» **Your objective**
Print the data that follows exactly as it stands, from its first line through the line containing "Serie am Vielversprechendsten.", and stop there.

Collection entries
- - -
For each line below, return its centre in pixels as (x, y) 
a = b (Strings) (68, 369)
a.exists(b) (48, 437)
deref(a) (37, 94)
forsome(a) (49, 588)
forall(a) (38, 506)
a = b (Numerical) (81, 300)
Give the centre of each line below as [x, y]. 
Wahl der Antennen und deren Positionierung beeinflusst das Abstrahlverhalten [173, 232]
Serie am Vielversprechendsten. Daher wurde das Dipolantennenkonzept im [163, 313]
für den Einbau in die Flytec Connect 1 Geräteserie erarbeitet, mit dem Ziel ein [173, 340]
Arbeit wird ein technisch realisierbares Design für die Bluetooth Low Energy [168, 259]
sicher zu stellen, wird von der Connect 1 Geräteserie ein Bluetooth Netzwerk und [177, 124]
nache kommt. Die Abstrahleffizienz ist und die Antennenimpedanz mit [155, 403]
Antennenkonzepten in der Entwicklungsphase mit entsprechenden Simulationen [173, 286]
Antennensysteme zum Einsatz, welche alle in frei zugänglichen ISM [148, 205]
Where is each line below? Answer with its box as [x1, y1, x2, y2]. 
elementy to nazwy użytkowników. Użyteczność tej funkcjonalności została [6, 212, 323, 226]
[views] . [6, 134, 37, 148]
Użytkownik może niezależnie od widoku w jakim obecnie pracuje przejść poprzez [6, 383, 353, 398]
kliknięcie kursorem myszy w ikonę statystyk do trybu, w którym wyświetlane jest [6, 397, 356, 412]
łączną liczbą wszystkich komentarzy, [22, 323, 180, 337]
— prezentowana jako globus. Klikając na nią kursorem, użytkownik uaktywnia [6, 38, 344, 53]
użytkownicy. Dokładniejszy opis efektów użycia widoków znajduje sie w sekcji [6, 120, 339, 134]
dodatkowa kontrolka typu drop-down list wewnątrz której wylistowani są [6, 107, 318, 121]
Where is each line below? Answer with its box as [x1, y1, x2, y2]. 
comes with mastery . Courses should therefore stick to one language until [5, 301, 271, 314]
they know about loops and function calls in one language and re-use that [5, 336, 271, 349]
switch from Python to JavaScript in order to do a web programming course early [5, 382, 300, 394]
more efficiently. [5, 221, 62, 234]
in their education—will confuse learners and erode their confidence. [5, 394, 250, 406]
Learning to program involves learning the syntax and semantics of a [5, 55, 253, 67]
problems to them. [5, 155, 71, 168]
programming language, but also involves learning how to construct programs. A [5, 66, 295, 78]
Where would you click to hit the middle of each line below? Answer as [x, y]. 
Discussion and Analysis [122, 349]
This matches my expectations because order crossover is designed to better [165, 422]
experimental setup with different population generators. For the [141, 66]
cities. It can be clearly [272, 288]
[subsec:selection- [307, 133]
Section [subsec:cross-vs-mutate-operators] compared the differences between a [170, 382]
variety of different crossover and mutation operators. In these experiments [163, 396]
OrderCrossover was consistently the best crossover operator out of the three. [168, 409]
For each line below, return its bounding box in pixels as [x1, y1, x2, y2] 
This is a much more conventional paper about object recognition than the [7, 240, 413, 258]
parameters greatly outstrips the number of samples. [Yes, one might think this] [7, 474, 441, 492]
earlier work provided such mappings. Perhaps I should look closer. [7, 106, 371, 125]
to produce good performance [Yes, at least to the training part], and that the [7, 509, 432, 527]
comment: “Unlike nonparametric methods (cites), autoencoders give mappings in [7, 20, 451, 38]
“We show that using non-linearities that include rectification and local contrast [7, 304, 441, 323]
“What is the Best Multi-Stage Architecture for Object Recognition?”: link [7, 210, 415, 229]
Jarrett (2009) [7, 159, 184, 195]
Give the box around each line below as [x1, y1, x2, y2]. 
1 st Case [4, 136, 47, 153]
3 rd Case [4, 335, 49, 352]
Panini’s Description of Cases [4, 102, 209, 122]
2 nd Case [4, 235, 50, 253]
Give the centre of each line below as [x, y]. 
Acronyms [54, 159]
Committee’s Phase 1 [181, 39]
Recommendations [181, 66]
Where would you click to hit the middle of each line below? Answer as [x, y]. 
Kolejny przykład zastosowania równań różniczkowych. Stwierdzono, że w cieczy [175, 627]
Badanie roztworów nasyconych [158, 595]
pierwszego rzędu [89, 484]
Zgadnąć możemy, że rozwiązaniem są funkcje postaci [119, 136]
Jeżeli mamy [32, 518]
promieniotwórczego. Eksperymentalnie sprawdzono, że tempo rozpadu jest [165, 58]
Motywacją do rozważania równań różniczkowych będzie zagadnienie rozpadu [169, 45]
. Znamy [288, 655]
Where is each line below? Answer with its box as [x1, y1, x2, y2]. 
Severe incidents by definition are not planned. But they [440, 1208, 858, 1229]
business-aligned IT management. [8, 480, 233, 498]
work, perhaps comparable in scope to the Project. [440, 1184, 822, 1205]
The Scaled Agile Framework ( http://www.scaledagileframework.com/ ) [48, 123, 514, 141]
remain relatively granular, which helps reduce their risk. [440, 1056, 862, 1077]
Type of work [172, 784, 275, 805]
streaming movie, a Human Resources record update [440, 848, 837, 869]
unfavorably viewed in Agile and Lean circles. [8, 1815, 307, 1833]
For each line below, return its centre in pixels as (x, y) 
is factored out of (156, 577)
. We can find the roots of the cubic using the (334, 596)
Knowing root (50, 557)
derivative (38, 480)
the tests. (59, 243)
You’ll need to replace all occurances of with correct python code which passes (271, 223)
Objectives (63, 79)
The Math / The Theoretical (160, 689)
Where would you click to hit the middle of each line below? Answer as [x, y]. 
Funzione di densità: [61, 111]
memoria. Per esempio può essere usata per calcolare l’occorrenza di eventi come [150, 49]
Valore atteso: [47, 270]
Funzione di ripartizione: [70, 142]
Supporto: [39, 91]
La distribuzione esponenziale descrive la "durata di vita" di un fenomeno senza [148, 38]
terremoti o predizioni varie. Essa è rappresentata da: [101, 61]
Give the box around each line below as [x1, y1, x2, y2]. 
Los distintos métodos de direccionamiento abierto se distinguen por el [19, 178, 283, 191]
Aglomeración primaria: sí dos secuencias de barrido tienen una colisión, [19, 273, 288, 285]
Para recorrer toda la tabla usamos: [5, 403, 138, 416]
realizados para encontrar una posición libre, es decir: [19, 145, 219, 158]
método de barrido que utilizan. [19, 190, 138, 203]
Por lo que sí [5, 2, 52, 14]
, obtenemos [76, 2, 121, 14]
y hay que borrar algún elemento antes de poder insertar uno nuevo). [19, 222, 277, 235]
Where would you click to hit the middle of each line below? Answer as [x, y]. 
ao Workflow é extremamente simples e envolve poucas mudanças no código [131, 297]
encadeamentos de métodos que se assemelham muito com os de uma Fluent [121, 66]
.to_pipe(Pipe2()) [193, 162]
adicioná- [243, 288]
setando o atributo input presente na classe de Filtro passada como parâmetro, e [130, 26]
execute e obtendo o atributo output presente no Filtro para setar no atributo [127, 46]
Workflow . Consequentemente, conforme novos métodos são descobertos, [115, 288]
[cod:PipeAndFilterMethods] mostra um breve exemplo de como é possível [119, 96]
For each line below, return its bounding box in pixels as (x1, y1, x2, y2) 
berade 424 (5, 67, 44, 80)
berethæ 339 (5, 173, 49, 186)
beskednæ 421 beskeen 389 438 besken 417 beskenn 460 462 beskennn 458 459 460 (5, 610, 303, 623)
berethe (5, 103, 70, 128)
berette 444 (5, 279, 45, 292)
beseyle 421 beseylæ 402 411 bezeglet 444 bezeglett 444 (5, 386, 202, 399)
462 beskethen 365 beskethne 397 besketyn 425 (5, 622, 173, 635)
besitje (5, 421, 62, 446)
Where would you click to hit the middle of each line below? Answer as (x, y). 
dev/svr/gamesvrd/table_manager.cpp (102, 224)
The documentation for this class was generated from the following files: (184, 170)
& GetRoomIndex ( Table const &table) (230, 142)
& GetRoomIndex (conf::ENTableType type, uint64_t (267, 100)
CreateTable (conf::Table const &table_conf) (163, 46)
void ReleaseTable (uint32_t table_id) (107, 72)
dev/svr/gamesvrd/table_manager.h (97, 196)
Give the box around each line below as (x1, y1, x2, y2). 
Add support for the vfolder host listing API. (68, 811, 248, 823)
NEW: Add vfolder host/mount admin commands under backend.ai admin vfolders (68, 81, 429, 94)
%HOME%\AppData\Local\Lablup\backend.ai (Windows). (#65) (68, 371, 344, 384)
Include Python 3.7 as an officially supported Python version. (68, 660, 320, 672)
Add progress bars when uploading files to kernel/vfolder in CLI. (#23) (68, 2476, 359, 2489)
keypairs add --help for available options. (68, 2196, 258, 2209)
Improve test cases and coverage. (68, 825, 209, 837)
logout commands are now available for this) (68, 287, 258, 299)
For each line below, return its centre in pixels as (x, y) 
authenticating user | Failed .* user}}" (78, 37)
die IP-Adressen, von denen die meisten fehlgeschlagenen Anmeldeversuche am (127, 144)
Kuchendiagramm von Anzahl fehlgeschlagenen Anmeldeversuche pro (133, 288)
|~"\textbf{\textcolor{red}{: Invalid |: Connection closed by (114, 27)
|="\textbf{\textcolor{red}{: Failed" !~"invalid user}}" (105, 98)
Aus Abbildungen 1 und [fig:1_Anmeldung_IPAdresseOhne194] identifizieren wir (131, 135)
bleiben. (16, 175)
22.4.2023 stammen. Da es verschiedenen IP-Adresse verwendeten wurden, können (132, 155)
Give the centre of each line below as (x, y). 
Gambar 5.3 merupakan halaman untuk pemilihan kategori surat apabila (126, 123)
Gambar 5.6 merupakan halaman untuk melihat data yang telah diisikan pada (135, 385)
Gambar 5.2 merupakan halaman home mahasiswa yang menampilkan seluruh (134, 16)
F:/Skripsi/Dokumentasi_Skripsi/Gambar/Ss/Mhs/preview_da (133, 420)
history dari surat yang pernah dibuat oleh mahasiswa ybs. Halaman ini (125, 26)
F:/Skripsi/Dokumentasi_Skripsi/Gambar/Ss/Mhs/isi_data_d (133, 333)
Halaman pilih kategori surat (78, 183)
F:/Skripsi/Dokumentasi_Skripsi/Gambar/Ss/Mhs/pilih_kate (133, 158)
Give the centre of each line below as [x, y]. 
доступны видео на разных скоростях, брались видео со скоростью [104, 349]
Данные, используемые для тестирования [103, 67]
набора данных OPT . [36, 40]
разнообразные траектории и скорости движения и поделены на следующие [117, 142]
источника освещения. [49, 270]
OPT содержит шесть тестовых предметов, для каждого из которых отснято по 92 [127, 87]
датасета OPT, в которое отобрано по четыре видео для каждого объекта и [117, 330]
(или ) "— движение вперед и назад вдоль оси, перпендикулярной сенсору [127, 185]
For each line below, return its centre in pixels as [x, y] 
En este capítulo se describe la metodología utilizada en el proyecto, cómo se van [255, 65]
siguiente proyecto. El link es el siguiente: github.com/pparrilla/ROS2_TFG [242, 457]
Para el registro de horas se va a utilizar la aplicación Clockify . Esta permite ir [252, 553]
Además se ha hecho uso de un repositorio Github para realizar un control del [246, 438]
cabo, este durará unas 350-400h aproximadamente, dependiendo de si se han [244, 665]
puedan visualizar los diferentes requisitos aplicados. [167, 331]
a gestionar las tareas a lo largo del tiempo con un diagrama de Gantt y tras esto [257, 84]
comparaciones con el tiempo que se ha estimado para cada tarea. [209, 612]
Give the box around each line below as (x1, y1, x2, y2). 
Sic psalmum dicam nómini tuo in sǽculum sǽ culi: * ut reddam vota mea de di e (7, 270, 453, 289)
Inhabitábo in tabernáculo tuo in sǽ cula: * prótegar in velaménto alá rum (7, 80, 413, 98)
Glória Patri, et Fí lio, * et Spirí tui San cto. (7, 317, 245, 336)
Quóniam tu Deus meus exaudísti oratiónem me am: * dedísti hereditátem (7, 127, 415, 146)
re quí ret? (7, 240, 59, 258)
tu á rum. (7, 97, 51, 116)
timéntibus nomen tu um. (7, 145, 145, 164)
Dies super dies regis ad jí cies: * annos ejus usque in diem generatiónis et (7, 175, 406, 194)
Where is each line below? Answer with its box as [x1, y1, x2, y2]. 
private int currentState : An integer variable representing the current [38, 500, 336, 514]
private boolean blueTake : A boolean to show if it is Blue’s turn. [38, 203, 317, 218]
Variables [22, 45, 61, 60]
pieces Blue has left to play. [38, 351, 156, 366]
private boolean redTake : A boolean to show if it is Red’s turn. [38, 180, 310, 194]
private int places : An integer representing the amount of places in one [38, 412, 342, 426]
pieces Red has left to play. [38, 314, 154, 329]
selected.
- - -
» **Task output**
For each line below, return its centre in pixels as (x, y) 
a = b (Strings) (68, 369)
a.exists(b) (48, 437)
deref(a) (37, 94)
forsome(a) (49, 588)
forall(a) (38, 506)
a = b (Numerical) (81, 300)
Give the centre of each line below as [x, y]. 
Wahl der Antennen und deren Positionierung beeinflusst das Abstrahlverhalten [173, 232]
Serie am Vielversprechendsten. Daher wurde das Dipolantennenkonzept im [163, 313]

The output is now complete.